Oh and so business diners don’t have to get their car out for lunch. Big win.
Apparently the PC police on this forum won't allow me to address this the way I wanted to (but others are allowed to take a condescending tone all they want - yeah, talking about you). Are you really so naive you don't think a person can identify a homeless person without a "EMBARK approved HOMELESS PERSON badge"?
Finally made it out to ride for the first time last night. Took the first train at the stop on the south side of the ballpark. Had great timing - only had to wait about two minutes, tops. I think there were some homeless people riding next to us (I didn't ask for proof of residency), they were nice and we had pleasant small talk discussing the nearby sights and upcoming developments.
Took the business loop around to AA, grabbed some dinner at Yuzo, and then planned to take it back. We arrived at the stop about 9:40. The display says 15 minutes until arrival. Even though is was 28°, wind was low so we figure we can tough it out and wait.
A few minutes go by, still says 15 minutes. It seemed to skip a few minutes and land on 11 minutes to arrival, where it seemed to stay for another 2-3 minutes. Then, a random, well dressed couple pulls up in a Denali and offers us a ride. Fearing an American Psycho or Eyes Wide Shut style ending to the evening, we politely refuse a few times and they finally go on their way.
Finally, the sign says 4 minutes until arrival. I run in to an old friend from college, we catch up a bit. News 9 came out and filmed a reporter a block south of the stop. Still 4 minutes until arrival. We give it another 5 minutes. Still stuck at 4 minutes. I'd estimate it was stuck on 4 minutes for a total duration of 15 minutes. Finally give up and call an Uber to get us back to the car.

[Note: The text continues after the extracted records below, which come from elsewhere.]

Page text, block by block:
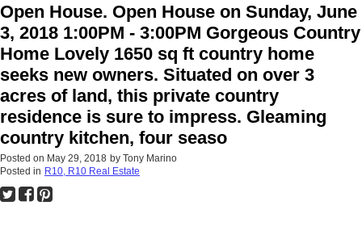
Open House. Open House on Sunday, June
3, 2018 1:00PM - 3:00PM Gorgeous Country
Home Lovely 1650 sq ft country home
seeks new owners. Situated on over 3
acres of land, this private country
residence is sure to impress. Gleaming
country kitchen, four seaso
Posted on May 29, 2018 by Tony Marino
Posted in R10, R10 Real Estate
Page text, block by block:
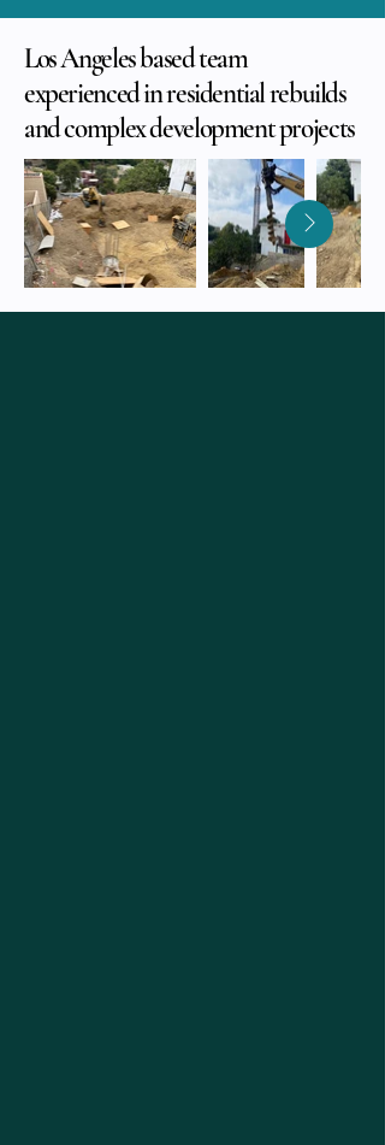
Los Angeles based team
experienced in residential rebuilds
and complex development projects

Anybody know what caused the delay?
As been pointed out many times before, this ultimately will be a the connection for people commuting without cars on a commuter rail transit system. In addition, I think you grossly misrepresent the number of people choosing to actually live downtown. That number is constantly increasing.
https://journalrecord.com/2019/01/24...uns-off-track/
An editorial about this current issue.
First off I think they should release the $450k for the lights priority system and be done with it. Thats now all political it seems.

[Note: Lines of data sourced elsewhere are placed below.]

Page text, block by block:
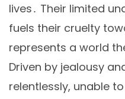
lives․ Their limited
fuels their cruelty
represents a world
Driven by jealousy
relentlessly, unable
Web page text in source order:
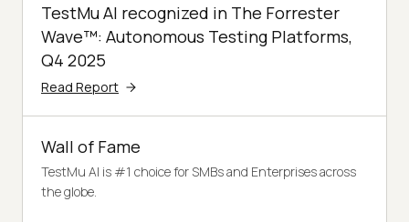
TestMu AI recognized in The Forrester
Wave™: Autonomous Testing Platforms,
Q4 2025
Read Report
Wall of Fame
TestMu AI is #1 choice for SMBs and Enterprises across
the globe.

Overall, I am not sold on the system as constructed. I try to look at the long term picture too. Lets explore from my view:
1. Assuming we have a rail system taking people from Edmond to downtown. A person drives from house to a central parking lot in Edmond. Parks car and goes to train station to wait for train. If efficient they can time it daily.
2. Person gets in trian and takes downtown to work. They get off at central rail station.
3. Person moves from rail station to SC platform.
4. They wait for SC due to timing issues it may be 10-20 minutes.
5. After possible wait get on SC but they work on other side of downtown so have to go through rush hour like cars do.
6. After long ride and many stops they get to work stop and walk to building.
I can not imagine all these systems working in unison. It will take over an hour to get to work (car to train to SC to walk). So this dream of a massive amount of people using SC for commuting to work from an intermodal system is a pipe dream imo. And to make trains that can cover all 4 directions would be a massive cost and then needing a massive downtown hub to stop and drop. And if you work in medical district it still won’t get you to work. The SC has a limited scope in being an efficient people mover.
SC will be awesome for conventions and tourism, and I think thats the best approach. We could have had 4 times the amount of micro buses to move people within downtown for much cheaper. I also think had they made SC a tic tac toe design then it would be faster (go back and forth on one rail no directional changes so no turning needed). The only way a circular system would be efficient is if up in air above roads.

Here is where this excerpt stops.